Work request »
Report, as a bare number, how many lines in the data contain "FVar".

Data excerpts »
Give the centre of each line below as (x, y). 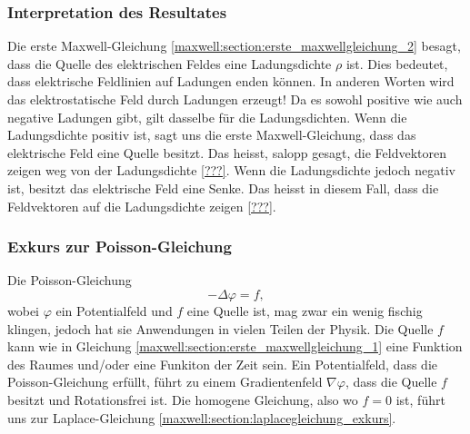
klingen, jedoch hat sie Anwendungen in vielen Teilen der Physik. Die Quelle (220, 328)
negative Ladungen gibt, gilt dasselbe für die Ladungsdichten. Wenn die (207, 117)
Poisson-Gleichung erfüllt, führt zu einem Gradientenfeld (165, 382)
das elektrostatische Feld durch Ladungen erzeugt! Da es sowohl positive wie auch (235, 99)
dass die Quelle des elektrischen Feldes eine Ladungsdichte (170, 63)
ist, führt (420, 399)
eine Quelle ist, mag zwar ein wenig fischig (305, 310)
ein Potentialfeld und (114, 310)
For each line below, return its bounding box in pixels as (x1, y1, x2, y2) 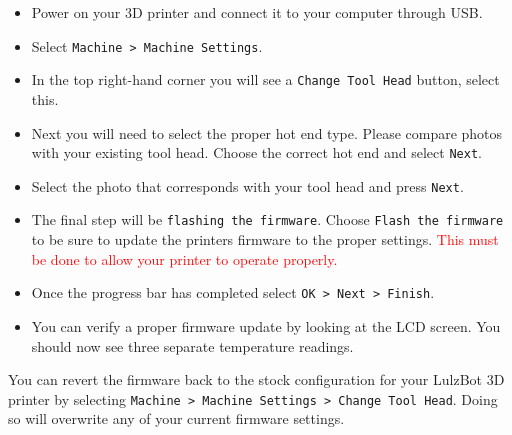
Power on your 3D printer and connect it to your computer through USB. (31, 2, 483, 22)
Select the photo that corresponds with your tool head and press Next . (31, 175, 464, 196)
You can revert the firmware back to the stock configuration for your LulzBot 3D (8, 369, 505, 390)
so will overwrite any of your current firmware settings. (8, 408, 345, 429)
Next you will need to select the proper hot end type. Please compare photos (31, 122, 503, 143)
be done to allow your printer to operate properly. (31, 248, 338, 269)
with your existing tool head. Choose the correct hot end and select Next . (31, 142, 482, 163)
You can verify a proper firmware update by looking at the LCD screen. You (31, 315, 501, 336)
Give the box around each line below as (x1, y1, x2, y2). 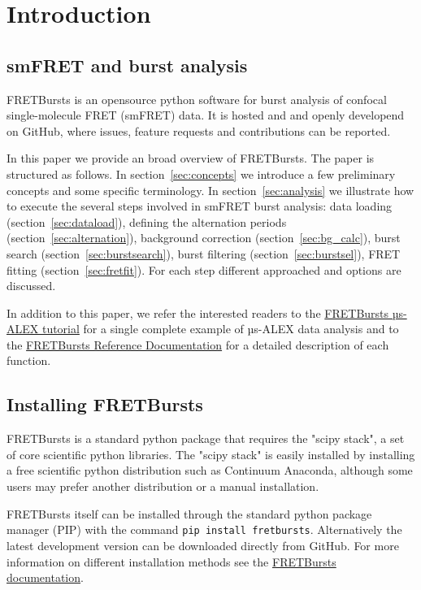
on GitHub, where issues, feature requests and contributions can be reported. (7, 122, 391, 139)
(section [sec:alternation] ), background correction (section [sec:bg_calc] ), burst (7, 229, 401, 246)
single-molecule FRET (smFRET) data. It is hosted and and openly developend (7, 106, 405, 124)
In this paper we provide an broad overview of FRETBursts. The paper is (7, 150, 375, 167)
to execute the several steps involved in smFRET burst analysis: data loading (7, 197, 393, 215)
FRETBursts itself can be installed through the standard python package (7, 505, 372, 522)
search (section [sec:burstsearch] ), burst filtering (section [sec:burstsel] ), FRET (7, 245, 401, 262)
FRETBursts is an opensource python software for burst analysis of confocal (7, 90, 387, 107)
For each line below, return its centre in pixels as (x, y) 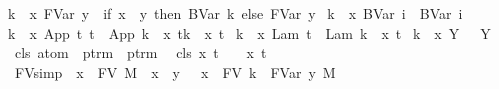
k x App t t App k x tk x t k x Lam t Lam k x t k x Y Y (249, 32)
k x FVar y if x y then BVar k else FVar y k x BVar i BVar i (235, 13)
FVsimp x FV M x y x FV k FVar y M (175, 71)
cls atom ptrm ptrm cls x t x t (140, 52)
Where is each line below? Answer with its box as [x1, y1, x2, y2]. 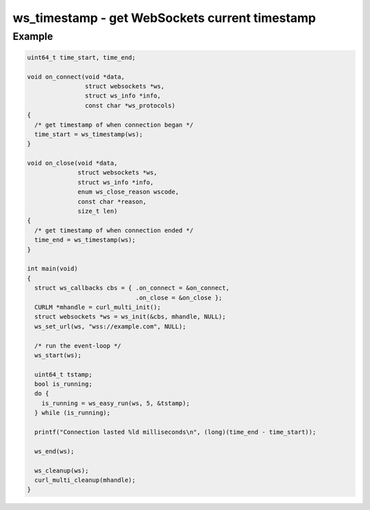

Output of the task »
2